O objetivo deste post não é estar com rodeios – a subida ao Teide em bicicleta de estrada não é um percurso ordinário para se fazer diariamente, basicamente por dois grandes motivos:

  1. A logística: a não ser que viva na ilha de Tenerife, para chegar ao Teide, terá de apanhar um avião e viajar durante algumas horas.
  2. A subida: à sua espera está um mínimo de 2300m de desnível, em menos de 45 km. Lembra-se da subida ao Nivolet? São bastante parecidas.

Já lhe está a fazer crescer água na boca?

Sobre o Teide e Tenerife

O Teide é um vulcão ainda ativo, situado no arquipélago das Ilhas Canárias, mais concretamente na ilha de Tenerife. É a montanha mais alta de Espanha, com os seus 3718 m acima do nível do mar. O caminho de asfalto vai até aos 2365 m, onde se encontra o teleférico, que o leva até ao cume do vulcão.

O nome Teide provém da palavra Echeyde: inferno (por algum motivo será…)

 

Chegar a Tenerife

Como já comentei ao início do post, para subir ao Teide, primeiro deverá chegar a Tenerife. Tem duas opções:

– Opção 1: viajar de avião. Os dois aeroportos da ilha são bastante ativos.

– Opção 2: ir de barco. Desde o Sul de Espanha, pode contar com 3 dias de viagem.

 

Onde dormir

Pode dormir em qualquer zona da ilha, no entanto, se vai com a família ou em busca de tranquilidade, aconselho a zona norte.

Por outro lado, se deseja gastar energias (as que restem depois de subir até ao vulcão), a zona sul é perfeita para si.

 

A escolha

Antes de começar, deverá decidir por que lado subir até ao topo do vulcão. Aviso já que não existe a possibilidade de escolher o lado “menos difícil”.

Independentemente do sítio por onde comece, partirá desde o nível do mar e chegará aos 2356 m.

 

A subida ao Teide: a zona sul

Para subir ao Teide de bicicleta desde a parte Sul, deverá dirigir-se à zona entre Los Cristianos e El Médano, onde uma grande variedade de caminhos o levará até Vilaflor. De facto, a primeira parte é semelhante, em qualquer das opções: asfaltos soalheiros, ausência de vegetação, vistas maravilhosas da costa e inclinação constante.

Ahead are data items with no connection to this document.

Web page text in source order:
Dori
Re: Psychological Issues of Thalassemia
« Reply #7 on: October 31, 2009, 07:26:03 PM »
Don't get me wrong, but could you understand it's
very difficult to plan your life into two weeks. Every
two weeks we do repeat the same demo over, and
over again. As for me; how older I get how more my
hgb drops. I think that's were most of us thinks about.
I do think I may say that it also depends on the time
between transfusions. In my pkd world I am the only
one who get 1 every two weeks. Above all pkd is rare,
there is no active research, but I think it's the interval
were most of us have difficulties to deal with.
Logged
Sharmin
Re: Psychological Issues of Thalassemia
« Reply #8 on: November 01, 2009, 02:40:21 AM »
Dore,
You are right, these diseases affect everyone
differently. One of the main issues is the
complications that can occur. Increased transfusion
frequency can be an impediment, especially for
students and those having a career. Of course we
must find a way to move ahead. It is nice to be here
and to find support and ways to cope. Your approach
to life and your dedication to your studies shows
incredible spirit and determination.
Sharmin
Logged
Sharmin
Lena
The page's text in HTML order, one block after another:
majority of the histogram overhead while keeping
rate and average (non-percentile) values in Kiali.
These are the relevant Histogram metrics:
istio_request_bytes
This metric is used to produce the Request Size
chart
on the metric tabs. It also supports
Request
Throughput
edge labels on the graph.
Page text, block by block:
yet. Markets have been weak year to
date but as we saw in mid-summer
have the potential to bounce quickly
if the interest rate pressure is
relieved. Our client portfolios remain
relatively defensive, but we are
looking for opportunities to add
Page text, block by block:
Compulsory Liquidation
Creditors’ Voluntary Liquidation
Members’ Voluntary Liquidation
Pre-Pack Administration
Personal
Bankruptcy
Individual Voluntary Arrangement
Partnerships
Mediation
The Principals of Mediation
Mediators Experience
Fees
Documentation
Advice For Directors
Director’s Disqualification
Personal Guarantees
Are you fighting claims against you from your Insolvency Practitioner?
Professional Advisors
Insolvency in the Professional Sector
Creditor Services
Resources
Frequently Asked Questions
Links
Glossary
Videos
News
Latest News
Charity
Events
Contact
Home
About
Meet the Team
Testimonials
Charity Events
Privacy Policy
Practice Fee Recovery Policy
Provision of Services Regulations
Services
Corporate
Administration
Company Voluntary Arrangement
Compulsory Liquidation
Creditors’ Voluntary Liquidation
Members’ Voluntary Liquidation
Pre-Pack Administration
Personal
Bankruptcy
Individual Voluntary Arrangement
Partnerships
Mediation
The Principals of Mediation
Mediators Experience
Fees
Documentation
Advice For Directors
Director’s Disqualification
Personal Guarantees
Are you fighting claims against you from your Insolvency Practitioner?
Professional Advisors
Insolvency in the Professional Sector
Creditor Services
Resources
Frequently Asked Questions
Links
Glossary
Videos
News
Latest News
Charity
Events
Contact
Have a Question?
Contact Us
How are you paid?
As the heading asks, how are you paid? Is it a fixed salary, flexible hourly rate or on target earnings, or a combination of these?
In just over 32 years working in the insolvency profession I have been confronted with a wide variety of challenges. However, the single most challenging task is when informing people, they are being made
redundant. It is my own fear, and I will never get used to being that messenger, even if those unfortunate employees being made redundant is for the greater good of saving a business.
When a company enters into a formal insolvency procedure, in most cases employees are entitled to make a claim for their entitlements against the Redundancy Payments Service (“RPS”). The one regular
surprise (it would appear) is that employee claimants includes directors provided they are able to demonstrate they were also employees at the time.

Desde Vilaflor, notará uma mudança drástica e começará a pedalar entre bosques de coníferas, onde o vermelho é a cor predominante – esta é, sem dúvida, a minha parte preferida. Depois de mais de 20 km de paraíso, chega-se ao altiplano, onde a paisagem é de um encanto formidável. As árvores deixam-se substituir por rochas vulcânicas, e, numa questão de segundos, é como se estivesse noutro planeta. Não é de estranhar que, muitas vezes, seja uma zona predileta para a rodagem de filmes de ficção científica.

Ao chegar ao teleférico, pode estar seguro de que já superou a parte mais difícil. O único que falta é comer e beber até chegar ao hotel, onde de certeza encontrará muitos profissionais que treinam em altitude.

 

A subida ao Teide: a zona norte

O ascenso pelo lado norte começa em Puerto de la Cruz, passando por La Orotava, aldeia situada a 390 m acima do nível do mar. A primeira parte é mais complicada, sobretudo no interior da aldeia, onde se podem encontrar subidas de mais de 25% de inclinação. O meu conselho é não sair nunca da estrada TF-21.

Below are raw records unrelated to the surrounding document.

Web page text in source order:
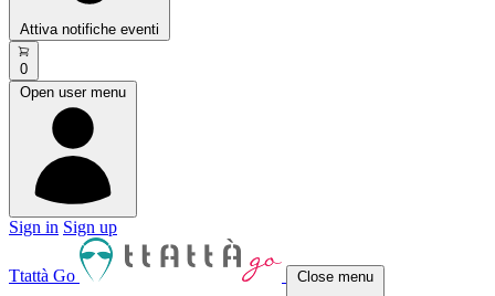
Attiva notifiche eventi
0
Open user menu
Sign in Sign up
Ttattà Go Close menu
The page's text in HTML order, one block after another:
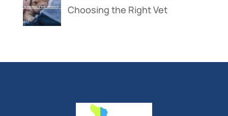
Choosing the Right Vet
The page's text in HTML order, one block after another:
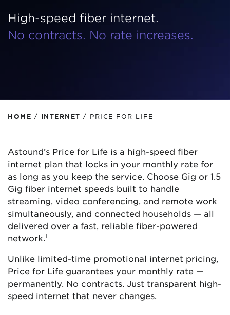
High-speed fiber internet.
No contracts. No rate increases.
HOME / INTERNET / PRICE FOR LIFE
Astound’s Price for Life is a high-speed fiber
internet plan that locks in your monthly rate for
as long as you keep the service. Choose Gig or 1.5
Gig fiber internet speeds built to handle
streaming, video conferencing, and remote work
simultaneously, and connected households — all
delivered over a fast, reliable fiber-powered
network.‡
Unlike limited-time promotional internet pricing,
Price for Life guarantees your monthly rate —
permanently. No contracts. Just transparent high-
speed internet that never changes.
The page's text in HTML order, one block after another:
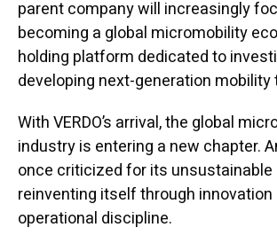
parent company will increasingly
becoming a global micromobility
holding platform dedicated to
developing next-generation mobility
With VERDO’s arrival, the global
industry is entering a new chapter.
once criticized for its
reinventing itself through innovation
operational discipline.
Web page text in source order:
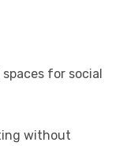
for social
without
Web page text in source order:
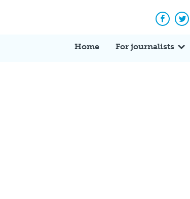
Home For journalists
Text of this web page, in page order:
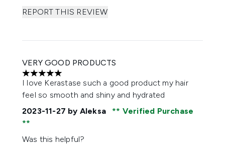
REPORT THIS REVIEW
VERY GOOD PRODUCTS
5 stars out of a maximum of 5
I love Kerastase such a good product my hair
feel so smooth and shiny and hydrated
2023-11-27 by Aleksa Verified Purchase
Was this helpful?
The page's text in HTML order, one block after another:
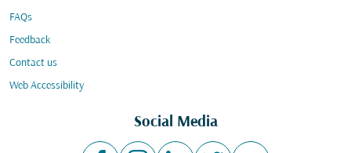
FAQs
Feedback
Contact us
Web Accessibility
Social Media
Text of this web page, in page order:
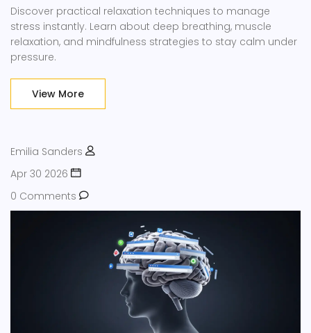
Discover practical relaxation techniques to manage
stress instantly. Learn about deep breathing, muscle
relaxation, and mindfulness strategies to stay calm under
pressure.
View More
Emilia Sanders
Apr 30 2026
0 Comments
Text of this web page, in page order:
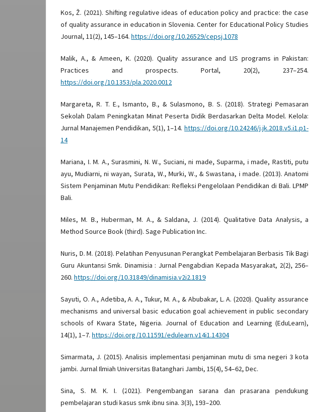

A partir de aí, entra-se na zona de bosques que parece não ter fim: 30 km com 5,5% de inclinação e poucas curvas. Em seguida, chega-se a Las Cañadas del Teide, onde começa todo o altiplano que nos leva à zona do teleférico, e, portanto, ao final da subida.

 

A subida ao Teide: a zona nordeste

O percurso pelo lado nordeste começa na capital de Santa Cruz de Tenerife. É a opção mais longa, com os seus 63 km de subida, que cobrem desnível de mais de 2300 m. A partida, como em todos os casos, segue uma inclinação constante até chegar ao altiplano em Las Cañadas del Teide, tal como na subida pela parte norte.

 

A subida ao Teide: a zona oeste

O ascenso de bicicleta pela parte oeste começa na Playa de San Juan, e, para mim, é o mais cansativo, devido às inúmeras e longas retas; mesmo ao longo das vistas do oceano, ou durante os últimos quilómetros no altiplano. Neste caso, passamos pelo mar de lava, que merece ser destacado.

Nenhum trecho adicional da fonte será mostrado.